To address these questions, we develop dynamic equilibrium models that explicitly characterize human capital accumulation decisions of workers and how these decisions interact with migration. Our proposed models introduce rich labor market structures and a variety of economic shocks. They require the implementation of novel estimation methods, which we also develop. The estimated models are used to evaluate and design key economic policies for the labor market.
A total of 21 papers at different stages are already in progress, two of which are near submission, one is submitted, and four are already published. The PI has also co-edited a book on immigration and macroeconomics. Exploration for new lines of research that will hopefully lead to new projects and grant applications after the project ends have also been initiated. Several of the papers have been presented at research visits and conferences. Four PhD theses are being written within the project.
We developed new estimation methodologies for equilibrium dynamic discrete choice structural models that are orders of magnitude faster than standard approaches.

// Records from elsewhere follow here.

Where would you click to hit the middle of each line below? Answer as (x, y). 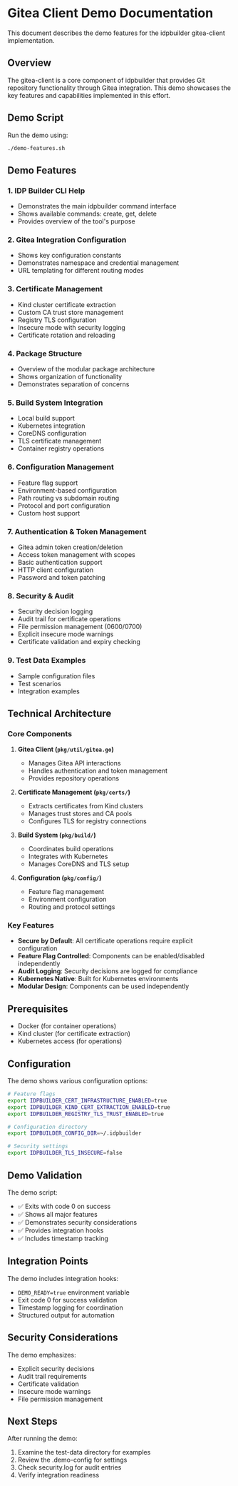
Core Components (40, 733)
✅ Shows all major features (57, 1214)
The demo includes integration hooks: (63, 1278)
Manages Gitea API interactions (74, 763)
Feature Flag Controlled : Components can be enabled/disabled (111, 956)
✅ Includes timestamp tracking (63, 1238)
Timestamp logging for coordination (70, 1307)
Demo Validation (45, 1175)
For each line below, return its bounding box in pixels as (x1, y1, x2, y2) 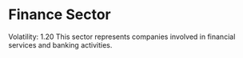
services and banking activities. (8, 40, 113, 49)
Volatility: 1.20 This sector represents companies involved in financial (8, 32, 236, 41)
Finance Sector (8, 6, 111, 24)
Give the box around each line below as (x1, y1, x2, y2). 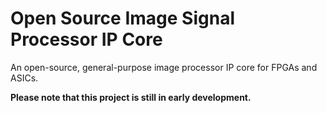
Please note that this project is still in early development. (10, 91, 252, 103)
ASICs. (10, 72, 39, 84)
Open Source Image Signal (10, 7, 235, 30)
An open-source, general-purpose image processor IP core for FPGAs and (10, 61, 318, 73)
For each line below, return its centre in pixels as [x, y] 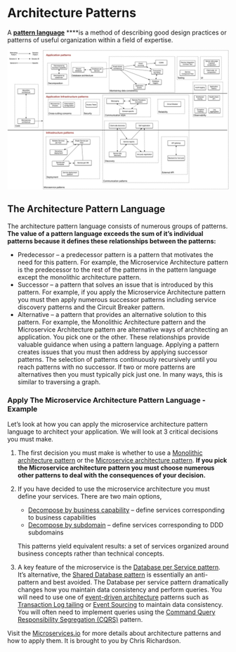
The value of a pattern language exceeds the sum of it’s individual [105, 233]
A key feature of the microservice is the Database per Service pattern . [119, 568]
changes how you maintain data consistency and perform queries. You [120, 590]
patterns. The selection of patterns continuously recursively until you [117, 359]
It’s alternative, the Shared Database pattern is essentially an [105, 575]
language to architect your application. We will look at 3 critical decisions [113, 432]
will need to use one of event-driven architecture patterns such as [113, 597]
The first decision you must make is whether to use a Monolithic [110, 453]
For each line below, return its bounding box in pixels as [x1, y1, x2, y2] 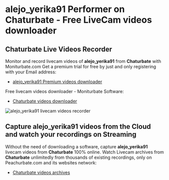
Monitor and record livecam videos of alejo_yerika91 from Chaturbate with [5, 58, 161, 64]
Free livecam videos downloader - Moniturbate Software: [5, 88, 124, 94]
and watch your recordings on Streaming [5, 130, 137, 139]
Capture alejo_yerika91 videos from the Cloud [5, 122, 151, 131]
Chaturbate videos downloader [12, 98, 77, 104]
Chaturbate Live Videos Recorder [5, 45, 112, 53]
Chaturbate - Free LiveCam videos [5, 14, 152, 26]
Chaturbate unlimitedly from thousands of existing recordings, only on [5, 154, 152, 160]
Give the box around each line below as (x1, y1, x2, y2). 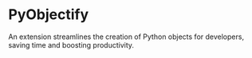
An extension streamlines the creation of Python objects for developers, (8, 32, 245, 41)
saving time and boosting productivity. (8, 40, 134, 49)
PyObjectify (8, 6, 89, 24)
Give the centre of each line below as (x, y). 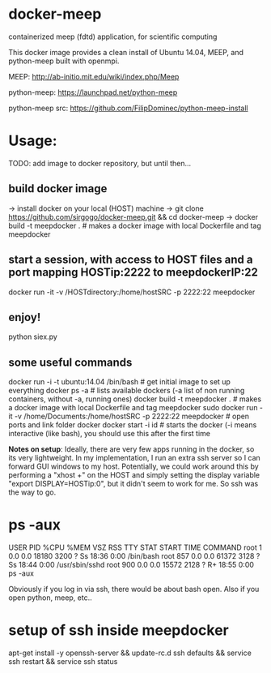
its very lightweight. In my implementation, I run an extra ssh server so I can (134, 458)
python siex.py (33, 336)
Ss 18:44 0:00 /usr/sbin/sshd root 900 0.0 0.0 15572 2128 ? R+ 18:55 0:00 (131, 565)
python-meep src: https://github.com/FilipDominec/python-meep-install (128, 108)
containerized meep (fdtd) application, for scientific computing (113, 36)
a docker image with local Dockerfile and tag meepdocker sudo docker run (133, 408)
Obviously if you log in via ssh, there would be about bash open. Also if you (134, 589)
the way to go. (32, 492)
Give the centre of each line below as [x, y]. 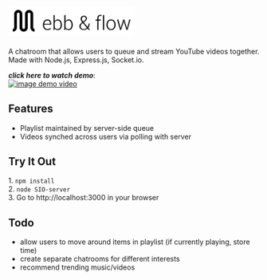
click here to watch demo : [52, 75]
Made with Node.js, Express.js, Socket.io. [77, 60]
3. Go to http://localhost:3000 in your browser [84, 198]
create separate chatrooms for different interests [100, 259]
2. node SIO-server [39, 189]
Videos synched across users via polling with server [105, 136]
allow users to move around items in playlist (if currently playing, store [135, 242]
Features [31, 109]
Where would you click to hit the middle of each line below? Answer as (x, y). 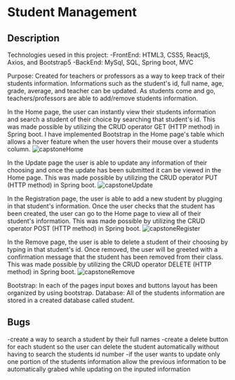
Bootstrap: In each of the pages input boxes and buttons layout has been (112, 285)
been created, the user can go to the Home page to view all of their (104, 213)
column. (19, 149)
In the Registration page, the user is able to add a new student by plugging (115, 198)
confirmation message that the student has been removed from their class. (115, 257)
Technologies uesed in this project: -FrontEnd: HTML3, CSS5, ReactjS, (109, 55)
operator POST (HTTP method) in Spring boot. (74, 228)
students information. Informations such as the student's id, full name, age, (116, 83)
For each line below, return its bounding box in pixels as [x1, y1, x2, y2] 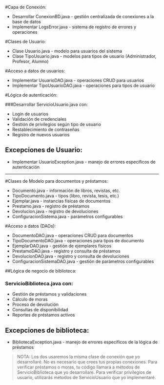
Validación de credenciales [12, 116, 67, 122]
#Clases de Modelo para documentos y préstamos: [5, 178, 108, 184]
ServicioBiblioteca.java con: [5, 280, 73, 287]
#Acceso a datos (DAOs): [5, 223, 56, 229]
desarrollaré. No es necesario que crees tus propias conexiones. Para [17, 359, 158, 364]
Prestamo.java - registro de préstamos [12, 203, 90, 209]
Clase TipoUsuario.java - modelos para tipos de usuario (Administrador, [12, 53, 157, 59]
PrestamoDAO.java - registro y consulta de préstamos [12, 248, 121, 254]
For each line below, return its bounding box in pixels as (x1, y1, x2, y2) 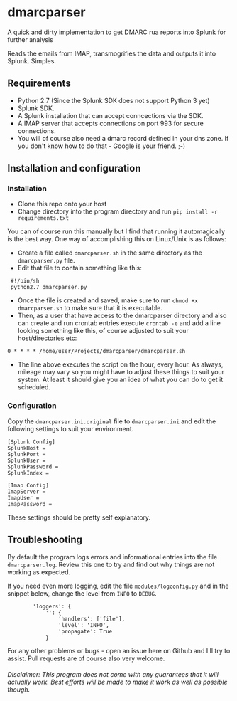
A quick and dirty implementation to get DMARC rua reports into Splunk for (7, 28, 226, 36)
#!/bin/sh (10, 278, 40, 285)
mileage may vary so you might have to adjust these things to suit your (17, 368, 225, 376)
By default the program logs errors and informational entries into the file (7, 552, 218, 561)
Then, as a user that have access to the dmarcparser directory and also (17, 311, 227, 320)
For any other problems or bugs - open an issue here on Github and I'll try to (7, 646, 231, 655)
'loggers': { (33, 603, 72, 610)
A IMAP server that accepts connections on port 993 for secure (17, 119, 204, 127)
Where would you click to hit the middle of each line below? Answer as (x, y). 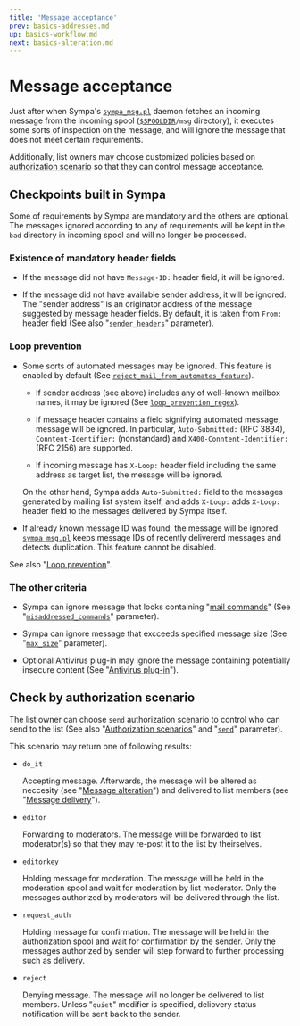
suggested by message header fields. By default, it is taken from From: (152, 314)
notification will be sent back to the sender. (101, 1014)
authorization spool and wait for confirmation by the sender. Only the (149, 941)
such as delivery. (53, 960)
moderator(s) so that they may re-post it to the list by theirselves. (142, 843)
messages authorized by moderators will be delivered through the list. (150, 897)
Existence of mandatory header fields (93, 258)
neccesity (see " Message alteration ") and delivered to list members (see (155, 790)
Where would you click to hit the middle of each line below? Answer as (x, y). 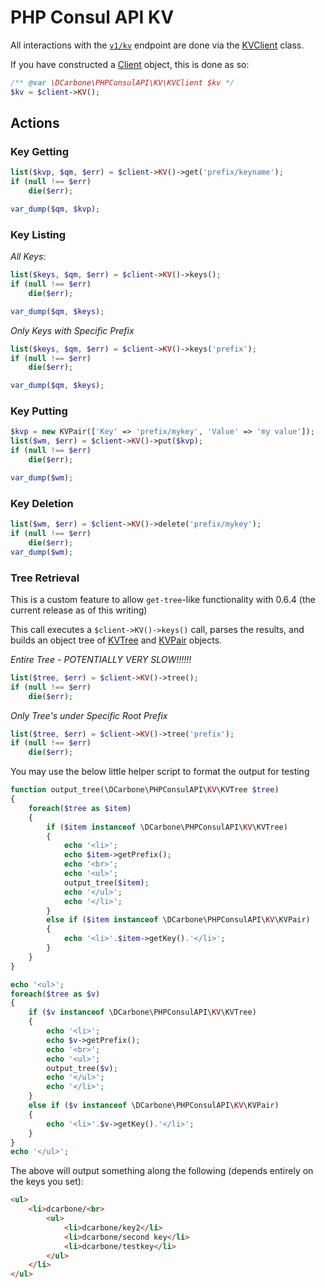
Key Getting (40, 151)
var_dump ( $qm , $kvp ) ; (55, 209)
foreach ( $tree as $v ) (55, 994)
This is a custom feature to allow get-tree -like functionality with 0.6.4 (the (163, 599)
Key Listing (38, 234)
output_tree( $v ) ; (82, 1068)
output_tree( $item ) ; (106, 882)
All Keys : (28, 257)
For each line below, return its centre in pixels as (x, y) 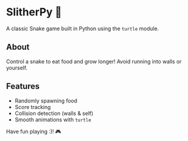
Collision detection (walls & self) (54, 113)
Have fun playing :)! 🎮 (34, 131)
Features (23, 86)
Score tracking (33, 107)
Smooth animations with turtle (53, 119)
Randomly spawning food (46, 101)
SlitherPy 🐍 (34, 12)
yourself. (17, 68)
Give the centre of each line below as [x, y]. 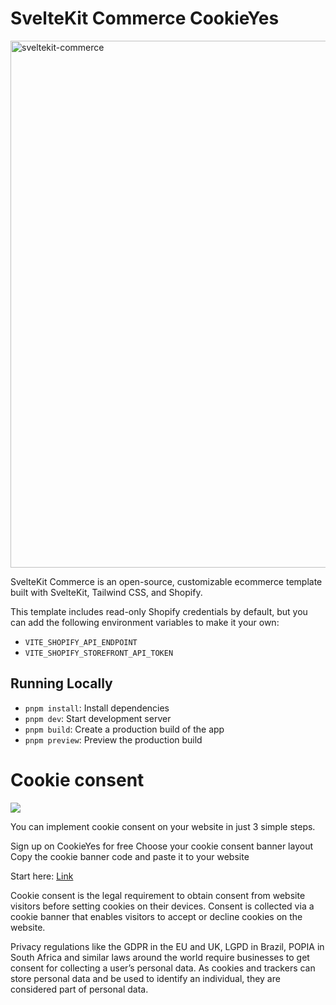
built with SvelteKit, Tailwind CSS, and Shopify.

Thanks to these estimation techniques, we can estimate models that would not be estimable otherwise. The more advanced papers already delivered interesting preliminary results. Among other interesting results, we show that high skilled immigration generates endogenous technological progress that is skill-biased, that is, that increases the demand of workers in STEM (Science, Technology, Engineering, and Math) occupations and reduces the demand for blue collar workers. We also show that the “skill-quailty” of recent immigrant cohorts in the United States is not worse than earlier ones as previously thought, and their skill assimilation is not slower than that of previous cohorts. Instead, we uncovered a new mechanism that drives an important part of the patterns observed in the data: increasing competition induced by growing cohorts of immigrants. Since immigrants tend to work on different occupations than natives, new cohorts of immigrants add stronger competition to incumbent immigrants. This additional competition drifts wages of immigrants away from those of natives, which can explain a large portion of the differences between the two.